A condição fisiológica do DNA da cromatina é mantida com base em uma armada complexa de processos que funcionam em ação concertada para garantir a regulação do DNA. Dentre todos os mecanismos envolvidos, a modificação das histonas representa uma das marcas1. Estas modificações – por exemplo, acetilação, metilação, fosforilação e ubiquitinação – são frequentemente referidas como “o código epigenético”2, uma vez que influenciam a acessibilidade da maquinaria de transcrição ao ADN sem alterar diretamente a sequência do ADN. Na verdade, o código epigenético desempenha um papel crucial na orquestração da maioria dos processos relacionados com o ADN. Níveis não fisiológicos de modificações de histonas são comuns em várias doenças humanas - por exemplo, doenças autoimunes, doenças neurodegenerativas, doenças cardiovasculares e câncer3 - e, como tal, estão frequentemente envolvidos no processo de prognóstico4. Por exemplo, no contexto do câncer de mama, o desequilíbrio de acetilação e metilação das caudas de histonas resulta em uma abertura ou fechamento incomum da estrutura da cromatina5, e várias outras marcas epigenéticas, por exemplo, a ubiquitinação, são altamente desreguladas6,7,8,9, 10,11,12. De modo geral, a alteração do padrão epigenético normal poderia representar um dos primeiros passos no processo de transformação oncogênica13.
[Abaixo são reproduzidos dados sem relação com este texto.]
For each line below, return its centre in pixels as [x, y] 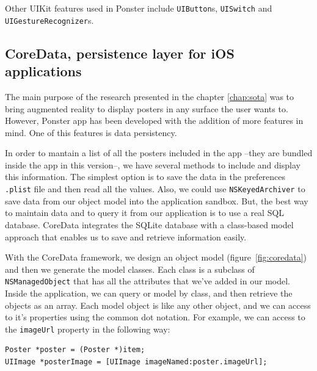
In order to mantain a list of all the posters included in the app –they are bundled [159, 153]
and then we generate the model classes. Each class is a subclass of [130, 269]
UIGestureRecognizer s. [49, 20]
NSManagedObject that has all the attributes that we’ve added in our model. [148, 281]
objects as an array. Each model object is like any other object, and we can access [158, 305]
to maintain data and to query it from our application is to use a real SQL [145, 213]
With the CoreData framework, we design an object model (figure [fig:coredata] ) [156, 257]
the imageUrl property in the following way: [88, 329]
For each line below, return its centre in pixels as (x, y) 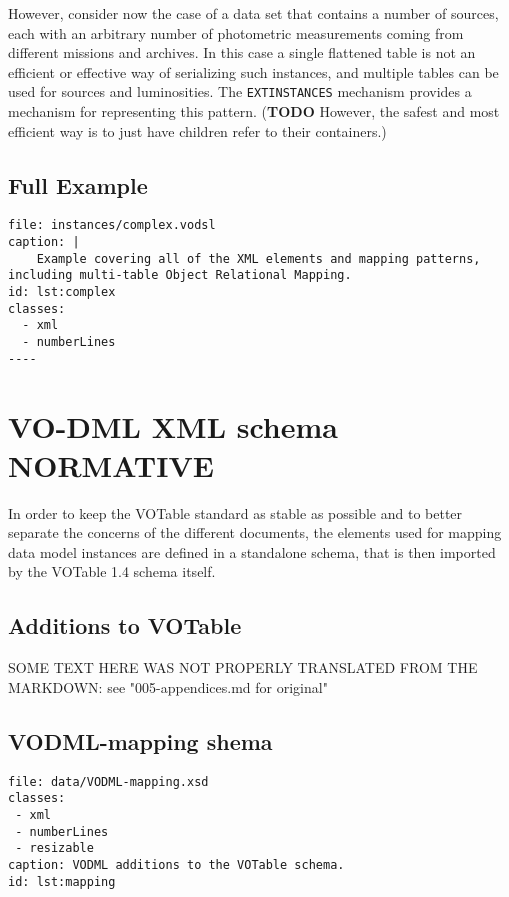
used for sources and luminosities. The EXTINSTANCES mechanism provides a (240, 91)
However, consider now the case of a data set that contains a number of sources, (253, 13)
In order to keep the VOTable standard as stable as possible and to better (235, 512)
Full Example (78, 184)
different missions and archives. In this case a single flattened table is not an (242, 52)
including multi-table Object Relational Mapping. (180, 275)
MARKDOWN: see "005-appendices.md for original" (168, 686)
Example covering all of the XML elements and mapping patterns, (258, 258)
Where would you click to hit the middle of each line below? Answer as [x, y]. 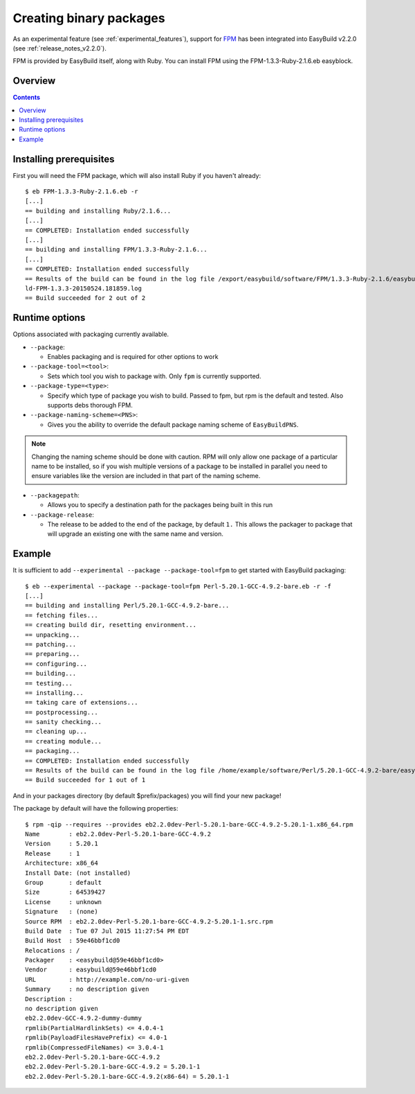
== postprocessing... [62, 712]
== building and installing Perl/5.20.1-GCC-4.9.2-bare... [127, 606]
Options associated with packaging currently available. [91, 334]
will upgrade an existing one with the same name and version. [136, 534]
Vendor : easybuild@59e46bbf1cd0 [91, 970]
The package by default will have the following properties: [95, 809]
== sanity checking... [64, 722]
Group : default [64, 882]
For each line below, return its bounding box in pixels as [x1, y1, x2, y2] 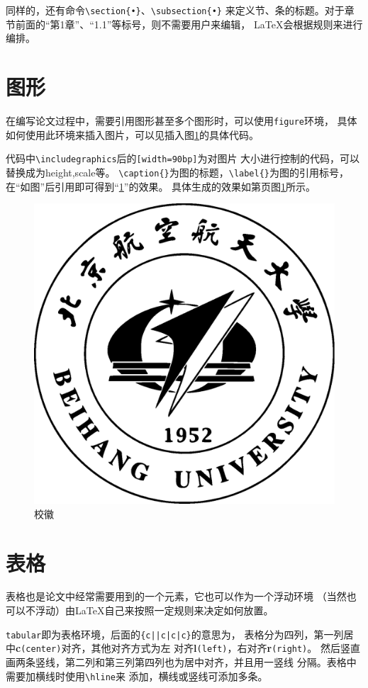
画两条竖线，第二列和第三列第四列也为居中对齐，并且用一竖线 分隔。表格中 [6, 654, 357, 669]
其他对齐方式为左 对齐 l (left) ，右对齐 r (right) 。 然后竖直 [91, 641, 360, 655]
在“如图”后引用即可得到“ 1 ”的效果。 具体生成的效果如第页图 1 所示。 [6, 179, 316, 193]
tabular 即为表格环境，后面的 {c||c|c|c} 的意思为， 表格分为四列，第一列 [6, 626, 344, 641]
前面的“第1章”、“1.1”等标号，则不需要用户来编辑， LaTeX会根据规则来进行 [15, 16, 363, 31]
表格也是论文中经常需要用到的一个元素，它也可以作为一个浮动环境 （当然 [6, 589, 347, 604]
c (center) [16, 641, 62, 655]
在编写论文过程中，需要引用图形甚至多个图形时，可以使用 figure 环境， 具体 [6, 113, 357, 128]

As modificações das histonas regulam a expressão genética modulando a acessibilidade espacial ao genoma de várias proteínas que estão envolvidas nas etapas do processo de transcrição - muitas vezes referidas como maquinaria de transcrição. No entanto, a modificação das histonas não é o único mecanismo que afecta a regulação genética: de facto, uma variedade de proteínas desempenha papéis significativos para este objectivo, estando envolvidas nas várias etapas do processo de transcrição. Um dos fatores celulares implicados na regulação gênica é a proteína DEK, também envolvida em diversos mecanismos oncogênicos14,15. A superexpressão da proteína DEK está consistentemente associada ao aumento da proliferação celular, progressão tumoral, mau prognóstico dos pacientes e, consequentemente, estágio avançado do câncer. Além disso, este fator nuclear onipresente liga-se a muitos genes altamente expressos e comumente expressos e está envolvido na regulação gênica em células de câncer de mama17. Dentro deste contexto, é de grande interesse investigar mais a fundo as interações da DEK com a estrutura aberta da cromatina. Para isso, escolhemos a microscopia de fluorescência confocal multicolorida, uma das ferramentas mais poderosas e versáteis para estudar a codistribuição espacial de proteínas nucleares. Para aumentar o conteúdo de informação recuperado pelos dados brutos de imagem, aproveitamos a análise de espectroscopia de correlação cruzada de imagens baseada em pixels (ICCS), recentemente aplicada em um contexto semelhante . Graças à abordagem ICCS, é possível caracterizar a colocalização de DEK com marcadores de cromatina, obtendo assim uma medição indireta de suas interações funcionais. Para poder validar essas interações potenciais, muitas vezes é benéfico complementar o ensaio de colocalização de imagens com técnicas in situ - por exemplo, transferência de energia de ressonância de Förster (FRET) ou co-imunoprecipitação in vitro. Em nosso estudo, combinamos a análise ICCS com o Proximity Ligation Assay (PLA), uma solução promissora para visualizar a proximidade em escala nanométrica entre dois fatores rotulados . Na verdade, este método aproveita a imunocoloração indireta e um ensaio subsequente envolvendo enzimas para revelar as interações de proteínas endógenas separadas por menos de 40 nm23.